Function to perform backtracking line-search.
Arguments:
- objective
objective function to optimise
- manifold
manifold to optimise over
- x
starting point on the manifold
- d
tangent vector at x (descent direction)
- df0
directional derivative at x along d
Returns:
- stepsize
norm of the vector retracted to reach newx from x
- newx
next iterate suggested by the line-search
"""
# Compute the norm of the search direction
norm_d = manifold.norm(x, d)
if self._oldf0 is not None:
# Pick initial step size based on where we were last time.
alpha = 2 * (f0 - self._oldf0) / df0
# Look a little further
alpha *= self.optimism
else:
alpha = self.initial_stepsize / norm_d
alpha = float(alpha)
# Make the chosen step and compute the cost there.
newx, newf, reset = self._newxnewf(x, alpha * d, objective, manifold)
step_count = 1
# Backtrack while the Armijo criterion is not satisfied
while (newf > f0 + self.suff_decr * alpha * df0 and
step_count <= self.maxiter and
not reset):
# Reduce the step size
alpha = self.contraction_factor * alpha
# and look closer down the line
newx, newf, reset = self._newxnewf(x, alpha * d, objective, manifold)
step_count = step_count + 1
# If we got here without obtaining a decrease, we reject the step.
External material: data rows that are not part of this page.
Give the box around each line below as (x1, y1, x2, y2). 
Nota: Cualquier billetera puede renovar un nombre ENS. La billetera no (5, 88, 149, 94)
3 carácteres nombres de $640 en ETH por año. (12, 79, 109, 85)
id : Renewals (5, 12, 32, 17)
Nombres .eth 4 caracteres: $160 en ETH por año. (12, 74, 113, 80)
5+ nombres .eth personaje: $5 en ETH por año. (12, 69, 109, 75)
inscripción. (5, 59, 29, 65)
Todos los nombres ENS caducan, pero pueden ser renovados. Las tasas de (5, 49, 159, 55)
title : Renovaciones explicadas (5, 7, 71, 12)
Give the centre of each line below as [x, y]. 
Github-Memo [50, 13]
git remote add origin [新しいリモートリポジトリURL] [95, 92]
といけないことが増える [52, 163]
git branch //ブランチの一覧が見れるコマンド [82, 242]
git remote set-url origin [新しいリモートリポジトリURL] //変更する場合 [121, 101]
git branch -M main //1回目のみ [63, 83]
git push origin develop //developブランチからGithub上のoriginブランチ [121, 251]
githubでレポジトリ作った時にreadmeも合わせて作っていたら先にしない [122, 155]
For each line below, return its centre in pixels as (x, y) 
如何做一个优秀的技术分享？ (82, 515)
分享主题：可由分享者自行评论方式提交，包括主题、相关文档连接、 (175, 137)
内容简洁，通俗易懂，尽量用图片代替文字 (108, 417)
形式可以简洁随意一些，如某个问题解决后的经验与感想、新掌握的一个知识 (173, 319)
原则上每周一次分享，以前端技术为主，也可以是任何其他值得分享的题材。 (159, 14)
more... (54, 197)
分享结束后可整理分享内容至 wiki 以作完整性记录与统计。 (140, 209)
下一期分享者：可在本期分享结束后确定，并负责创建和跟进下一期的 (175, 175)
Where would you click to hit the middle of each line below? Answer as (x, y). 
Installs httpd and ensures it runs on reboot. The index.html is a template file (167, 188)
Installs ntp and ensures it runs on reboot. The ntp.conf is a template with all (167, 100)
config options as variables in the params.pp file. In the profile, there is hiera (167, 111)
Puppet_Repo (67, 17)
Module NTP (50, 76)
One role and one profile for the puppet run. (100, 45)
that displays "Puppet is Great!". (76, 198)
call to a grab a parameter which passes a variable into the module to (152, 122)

if newf > f0 and not reset:
alpha = 0
newx = x
stepsize = alpha * norm_d
self._oldf0 = f0
return stepsize, newx
def _newxnewf(self, x, d, objective, manifold):
newx = manifold.retr(x, d)
try:
newf = objective(newx)
except np.linalg.LinAlgError:
replace = np.asarray([np.linalg.matrix_rank(newx[0][k, :, :]) != newx[0][0, :, :].shape[0]
for k in range(newx[0].shape[0])])
x[0][replace, :, :] = manifold.rand()[0][replace, :, :]
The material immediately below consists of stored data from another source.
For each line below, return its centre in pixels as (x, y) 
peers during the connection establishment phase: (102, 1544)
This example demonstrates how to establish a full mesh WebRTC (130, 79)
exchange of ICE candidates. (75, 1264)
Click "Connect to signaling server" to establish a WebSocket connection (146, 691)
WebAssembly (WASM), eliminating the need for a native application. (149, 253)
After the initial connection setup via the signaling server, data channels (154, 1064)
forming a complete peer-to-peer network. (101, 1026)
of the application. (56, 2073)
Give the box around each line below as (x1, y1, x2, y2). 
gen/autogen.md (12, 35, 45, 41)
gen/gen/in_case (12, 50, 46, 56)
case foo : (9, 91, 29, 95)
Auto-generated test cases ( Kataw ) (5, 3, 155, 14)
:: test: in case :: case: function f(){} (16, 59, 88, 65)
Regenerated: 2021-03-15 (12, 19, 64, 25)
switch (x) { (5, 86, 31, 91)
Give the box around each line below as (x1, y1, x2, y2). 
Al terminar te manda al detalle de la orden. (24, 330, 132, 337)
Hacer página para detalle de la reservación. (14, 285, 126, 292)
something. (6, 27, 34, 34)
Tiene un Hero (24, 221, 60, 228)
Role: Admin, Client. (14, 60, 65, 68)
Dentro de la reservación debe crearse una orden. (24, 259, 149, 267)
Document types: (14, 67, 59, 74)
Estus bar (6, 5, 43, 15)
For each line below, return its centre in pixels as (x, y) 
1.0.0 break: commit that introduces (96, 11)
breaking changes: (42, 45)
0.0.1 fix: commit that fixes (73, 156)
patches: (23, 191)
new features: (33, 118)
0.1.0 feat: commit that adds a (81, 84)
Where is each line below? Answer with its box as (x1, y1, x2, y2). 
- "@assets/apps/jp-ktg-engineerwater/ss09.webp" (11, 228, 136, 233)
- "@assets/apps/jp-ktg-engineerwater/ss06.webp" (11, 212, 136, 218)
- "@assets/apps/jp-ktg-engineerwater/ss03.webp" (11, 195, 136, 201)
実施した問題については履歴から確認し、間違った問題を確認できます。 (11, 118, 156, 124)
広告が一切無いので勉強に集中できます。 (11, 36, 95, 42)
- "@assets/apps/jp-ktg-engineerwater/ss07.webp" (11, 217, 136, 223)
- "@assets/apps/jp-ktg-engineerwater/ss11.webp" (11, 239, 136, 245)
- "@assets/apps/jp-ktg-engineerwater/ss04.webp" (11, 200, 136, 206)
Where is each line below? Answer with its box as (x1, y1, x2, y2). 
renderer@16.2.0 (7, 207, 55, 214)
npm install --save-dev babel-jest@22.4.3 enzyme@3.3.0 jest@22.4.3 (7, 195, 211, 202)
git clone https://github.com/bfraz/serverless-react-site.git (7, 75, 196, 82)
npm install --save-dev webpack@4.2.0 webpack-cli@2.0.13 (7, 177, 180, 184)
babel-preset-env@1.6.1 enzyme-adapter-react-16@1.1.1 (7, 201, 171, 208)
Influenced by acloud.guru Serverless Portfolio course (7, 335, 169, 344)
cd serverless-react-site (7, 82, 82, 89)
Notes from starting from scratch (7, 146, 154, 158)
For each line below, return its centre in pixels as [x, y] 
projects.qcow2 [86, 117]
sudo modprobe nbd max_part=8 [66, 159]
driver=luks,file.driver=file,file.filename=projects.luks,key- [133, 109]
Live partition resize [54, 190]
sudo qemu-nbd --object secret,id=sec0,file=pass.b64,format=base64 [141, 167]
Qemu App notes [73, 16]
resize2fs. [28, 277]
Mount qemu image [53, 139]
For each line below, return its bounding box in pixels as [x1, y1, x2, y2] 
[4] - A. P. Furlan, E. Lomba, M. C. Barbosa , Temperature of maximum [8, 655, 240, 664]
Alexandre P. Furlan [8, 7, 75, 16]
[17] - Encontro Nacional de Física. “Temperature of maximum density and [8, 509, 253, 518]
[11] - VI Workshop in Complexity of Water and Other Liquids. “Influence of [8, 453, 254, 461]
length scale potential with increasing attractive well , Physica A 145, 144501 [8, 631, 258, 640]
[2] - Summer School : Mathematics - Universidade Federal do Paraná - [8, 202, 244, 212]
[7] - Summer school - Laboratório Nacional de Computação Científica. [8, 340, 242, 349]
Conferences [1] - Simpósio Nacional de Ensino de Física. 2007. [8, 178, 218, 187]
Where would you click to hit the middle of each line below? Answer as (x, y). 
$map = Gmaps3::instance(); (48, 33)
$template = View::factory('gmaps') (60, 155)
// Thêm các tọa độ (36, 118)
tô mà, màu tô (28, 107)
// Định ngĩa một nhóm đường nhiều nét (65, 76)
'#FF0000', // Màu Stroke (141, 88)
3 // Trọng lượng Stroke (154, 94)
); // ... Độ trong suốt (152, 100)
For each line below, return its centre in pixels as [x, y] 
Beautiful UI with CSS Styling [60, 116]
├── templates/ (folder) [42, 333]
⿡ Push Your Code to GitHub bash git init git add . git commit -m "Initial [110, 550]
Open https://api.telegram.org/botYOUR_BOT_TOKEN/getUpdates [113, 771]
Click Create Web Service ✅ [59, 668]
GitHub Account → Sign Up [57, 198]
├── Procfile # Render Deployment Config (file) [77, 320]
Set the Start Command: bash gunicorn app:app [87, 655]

return x, objective(x), True
return newx, newf, False
So let's infer the parameters of our toy example by Riemannian optimisation using Pymanopt:
In [ ]:
import autograd.numpy as np
from autograd.scipy.misc import logsumexp
from pymanopt.manifolds import Product, Euclidean, PositiveDefinite
from pymanopt import Problem
from pymanopt.solvers import SteepestDescent
# (1) Instantiate the manifold
manifold = Product([PositiveDefinite(D+1, k=K), Euclidean(K-1)])
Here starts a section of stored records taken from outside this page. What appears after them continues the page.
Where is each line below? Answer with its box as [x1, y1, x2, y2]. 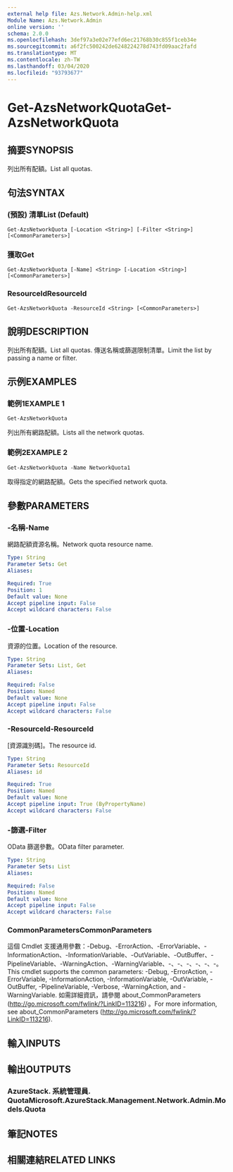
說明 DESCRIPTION [7, 325, 89, 338]
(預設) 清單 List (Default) [7, 209, 89, 219]
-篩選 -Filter [7, 825, 47, 835]
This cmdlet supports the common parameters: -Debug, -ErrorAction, [7, 968, 209, 976]
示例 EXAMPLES [7, 375, 77, 387]
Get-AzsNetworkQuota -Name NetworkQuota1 [7, 464, 131, 471]
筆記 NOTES [7, 1128, 58, 1140]
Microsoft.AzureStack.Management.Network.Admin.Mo [28, 1096, 227, 1106]
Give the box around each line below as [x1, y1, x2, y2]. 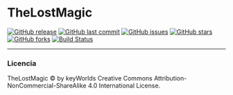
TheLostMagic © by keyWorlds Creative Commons [7, 74, 153, 83]
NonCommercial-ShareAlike [7, 81, 87, 90]
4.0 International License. [87, 81, 161, 90]
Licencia [7, 59, 37, 68]
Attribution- [153, 74, 187, 83]
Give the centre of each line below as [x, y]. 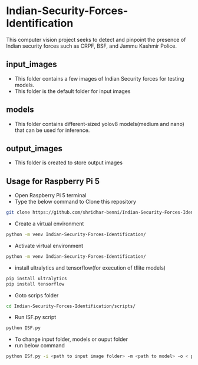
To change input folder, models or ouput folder [71, 339]
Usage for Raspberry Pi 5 [53, 181]
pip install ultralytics [37, 278]
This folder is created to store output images [68, 162]
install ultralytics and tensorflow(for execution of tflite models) [90, 268]
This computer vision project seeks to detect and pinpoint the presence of [96, 39]
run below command [39, 346]
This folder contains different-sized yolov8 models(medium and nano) [99, 124]
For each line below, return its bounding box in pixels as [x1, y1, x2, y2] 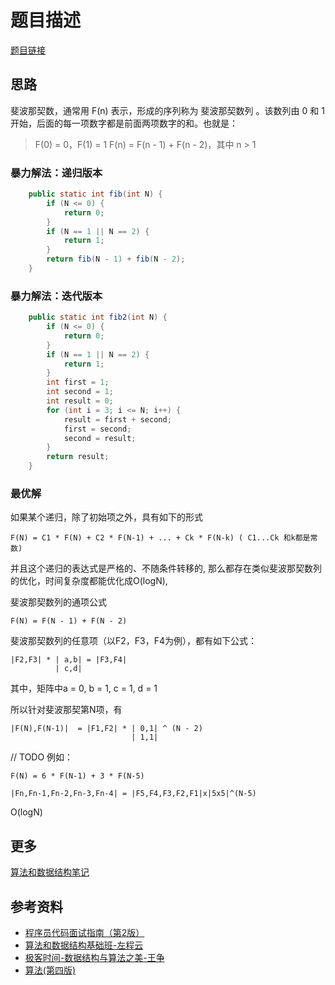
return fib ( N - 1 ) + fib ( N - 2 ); [46, 254, 186, 265]
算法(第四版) [24, 964, 77, 976]
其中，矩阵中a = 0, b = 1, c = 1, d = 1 [10, 682, 158, 695]
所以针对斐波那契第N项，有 [10, 704, 123, 716]
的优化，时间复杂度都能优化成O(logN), [10, 575, 168, 587]
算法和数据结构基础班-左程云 [24, 939, 144, 951]
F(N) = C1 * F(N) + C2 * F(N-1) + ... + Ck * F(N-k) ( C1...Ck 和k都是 [10, 533, 311, 543]
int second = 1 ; [46, 387, 114, 397]

# (2) Define cost function
# The parameters must be contained in a list theta.
def cost(theta):
# Unpack parameters
nu = np.concatenate([theta[1], [0]], axis=0)
S = theta[0]
logdetS = np.expand_dims(np.linalg.slogdet(S)[1], 1)
y = np.concatenate([samples.T, np.ones((1, N))], axis=0)
# Calculate log_q
y = np.expand_dims(y, 0)
# 'Probability' of y belonging to each cluster
log_q = -0.5 * (np.sum(y * np.linalg.solve(S, y), axis=1) + logdetS)
alpha = np.exp(nu)
alpha = alpha / np.sum(alpha)
alpha = np.expand_dims(alpha, 1)
loglikvec = logsumexp(np.log(alpha) + log_q, axis=0)
return -np.sum(loglikvec)
problem = Problem(manifold=manifold, cost=cost, verbosity=1)
# (3) Instantiate a Pymanopt solver
solver = SteepestDescent(linesearch=LineSearchMoG())
# let Pymanopt do the rest
Xopt = solver.solve(problem)
Once Pymanopt has finished the optimisation we can obtain the inferred parameters as follows:
In [ ]:
mu1hat = Xopt[0][0][0:2,2:3]
Sigma1hat = Xopt[0][0][:2, :2] - mu1hat.dot(mu1hat.T)
mu2hat = Xopt[0][1][0:2,2:3]
Sigma2hat = Xopt[0][1][:2, :2] - mu2hat.dot(mu2hat.T)
mu3hat = Xopt[0][2][0:2,2:3]
Sigma3hat = Xopt[0][2][:2, :2] - mu3hat.dot(mu3hat.T)
pihat = np.exp(np.concatenate([Xopt[1], [0]], axis=0))
pihat = pihat / np.sum(pihat)
And convince ourselves that the inferred parameters are close to the ground truth parameters.
The ground truth parameters $\mathbf{\mu}_1, \mathbf{\Sigma}_1, \mathbf{\mu}_2, \mathbf{\Sigma}_2, \mathbf{\mu}_3, \mathbf{\Sigma}_3, \pi_1, \pi_2, \pi_3$:
In [ ]:
print(mu[0])
print(Sigma[0])
print(mu[1])
print(Sigma[1])
print(mu[2])
print(Sigma[2])
print(pi[0])
print(pi[1])
print(pi[2])
And the inferred parameters $\hat{\mathbf{\mu}}_1, \hat{\mathbf{\Sigma}}_1, \hat{\mathbf{\mu}}_2, \hat{\mathbf{\Sigma}}_2, \hat{\mathbf{\mu}}_3, \hat{\mathbf{\Sigma}}_3, \hat{\pi}_1, \hat{\pi}_2, \hat{\pi}_3$:
In [ ]:
print(mu1hat)
print(Sigma1hat)
print(mu2hat)
print(Sigma2hat)
print(mu3hat)
print(Sigma3hat)
print(pihat[0])
print(pihat[1])
print(pihat[2])
Et voilà – this was a brief demonstration of how to do inference for MoG models by performing Manifold optimisation using Pymanopt.